When I interviewed the head of Infinix Mobility’s operations in Kenya late last month, you could assume, from his easy going and candid nature that he and his company had had it all easy. Far from it. Their success in the Kenyan market is the result of sending a message that resonates with their prospective clients – in this case, affordability – and good understanding of the Kenyan market thanks to the experience Infinix’s mother company Transsion has garnered in not just Kenya but the larger African market from its presence with the Tecno brand for nearly a decade.

Other mobile phone brands entering the Kenyan market haven’t been as lucky and as such, they’ve quickly fallen prey to the unforgiving nature of the market.

Obi is the latest to go out

Obi Worldphone, the former Obi Mobiles, as we already highlighted, has been forced to exit the Kenyan mobile phone market after sales of its devices spectacularly flopped.
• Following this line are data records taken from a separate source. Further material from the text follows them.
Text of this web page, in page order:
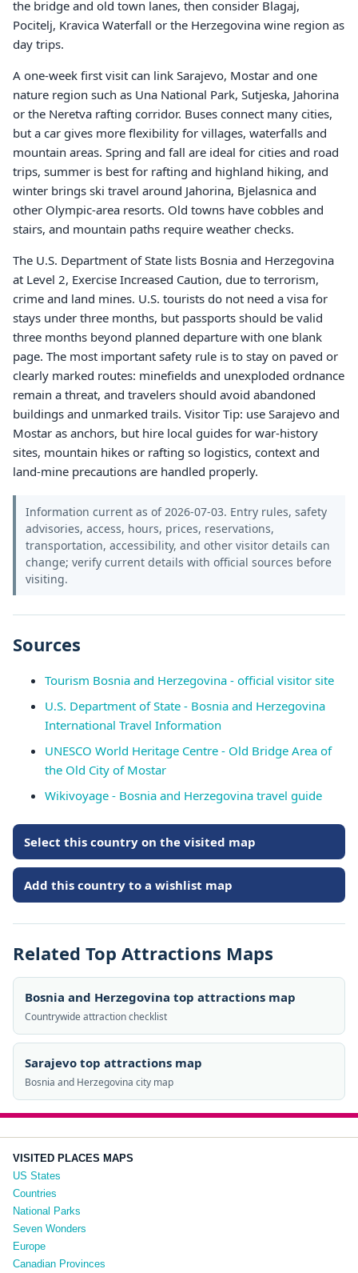
the bridge and old town lanes, then consider Blagaj,
Pocitelj, Kravica Waterfall or the Herzegovina wine region as
day trips.
A one-week first visit can link Sarajevo, Mostar and one
nature region such as Una National Park, Sutjeska, Jahorina
or the Neretva rafting corridor. Buses connect many cities,
but a car gives more flexibility for villages, waterfalls and
mountain areas. Spring and fall are ideal for cities and road
trips, summer is best for rafting and highland hiking, and
winter brings ski travel around Jahorina, Bjelasnica and
other Olympic-area resorts. Old towns have cobbles and
stairs, and mountain paths require weather checks.
The U.S. Department of State lists Bosnia and Herzegovina
at Level 2, Exercise Increased Caution, due to terrorism,
crime and land mines. U.S. tourists do not need a visa for
stays under three months, but passports should be valid
three months beyond planned departure with one blank
page. The most important safety rule is to stay on paved or
clearly marked routes: minefields and unexploded ordnance
remain a threat, and travelers should avoid abandoned
buildings and unmarked trails. Visitor Tip: use Sarajevo and
Mostar as anchors, but hire local guides for war-history
sites, mountain hikes or rafting so logistics, context and
land-mine precautions are handled properly.
Information current as of 2026-07-03. Entry rules, safety
advisories, access, hours, prices, reservations,
transportation, accessibility, and other visitor details can
change; verify current details with official sources before
visiting.
Sources
Tourism Bosnia and Herzegovina - official visitor site
U.S. Department of State - Bosnia and Herzegovina
International Travel Information
UNESCO World Heritage Centre - Old Bridge Area of
the Old City of Mostar
Wikivoyage - Bosnia and Herzegovina travel guide
Select this country on the visited map
Add this country to a wishlist map
Related Top Attractions Maps
Bosnia and Herzegovina top attractions map
Countrywide attraction checklist
Sarajevo top attractions map
Bosnia and Herzegovina city map
VISITED PLACES MAPS
US States
Countries
National Parks
Seven Wonders
Europe
Canadian Provinces

They failed to pick up despite the company’s attempts to entice both the online buyer who makes up for all those big growth figures that Jumia is reporting and the ordinary buyer walking into a store run by familiar faces in their towns far away from Nairobi.

Obi Worldphone is not alone. More are falling by the wayside as the train that is the Kenyan mobile phone market continues its journey through the digital divide valley.

Mi-Fone is next

We have it on good authority from our sources that Mi-Fone, the self-proclaimed quintessential African mobile phone brand, is in the process of exiting the Kenyan market, and, likely winding up all its African operations as well.
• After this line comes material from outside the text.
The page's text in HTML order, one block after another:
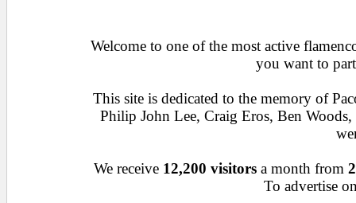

This is not the turn of events that Mi-Fone founder and CEO Alpesh Patel seemed upbeat about when we met him one evening in Nairobi late last year. According to him, then, Mi-Fone was going to get back into the market with a bang. The company was just fresh from a new cash injection from its unnamed investors that was to help it revive operations that had hitherto stalled in its over a dozen African markets as well as expand to others. At the Mobile World Congress in Barcelona, Spain, early this year, Mi-Fone announced a partnership with Finnish company Jolla that would see its Sailfish operating system power some of the Mi-Fone smartphones expected in the market by June 2016. As I write this, it’s already June and there are no signs that this is about to happen.

Wiko is wobbly

Wiko, which also entered the market with a bang, is, according to insiders, on suicide watch. After the exit of top managers of its local operations, all is said to not be well at the brand that traces its roots to France. Ironically, Wiko’s latest smartphone in the Kenyan market is the Fever, a 5.2-inch smartphone that glows in the dark. A fever may be what the company is suffering from locally if I am to be modest.

Others just flew away

Another mobile phone brand, Fly Mobile, never took off. After teasing a launch and even piloting at least two devices through Jumia (one of which I even got to play with), the company quietly crept back to oblivion.
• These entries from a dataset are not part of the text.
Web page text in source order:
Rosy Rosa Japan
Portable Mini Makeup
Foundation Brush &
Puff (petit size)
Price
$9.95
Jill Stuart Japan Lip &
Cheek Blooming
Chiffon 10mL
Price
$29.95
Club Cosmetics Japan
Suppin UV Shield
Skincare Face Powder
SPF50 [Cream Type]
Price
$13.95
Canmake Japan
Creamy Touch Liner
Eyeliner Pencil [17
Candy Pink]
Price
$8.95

To show just how dynamic the Kenyan market can be, Fly Mobile’s sister brand Wileyfox is testing the market’s waters with a long pilot of two devices, the Storm (which I reviewed here) and the Swift. With the availability of the devices limited to one online store and a few other outlets in the city (Nairobi), it’s a wait and see situation for the young British brand in its quest to unsettle the Chinese who seem to have properly understood and cornered the Kenyan mobile phone buyer.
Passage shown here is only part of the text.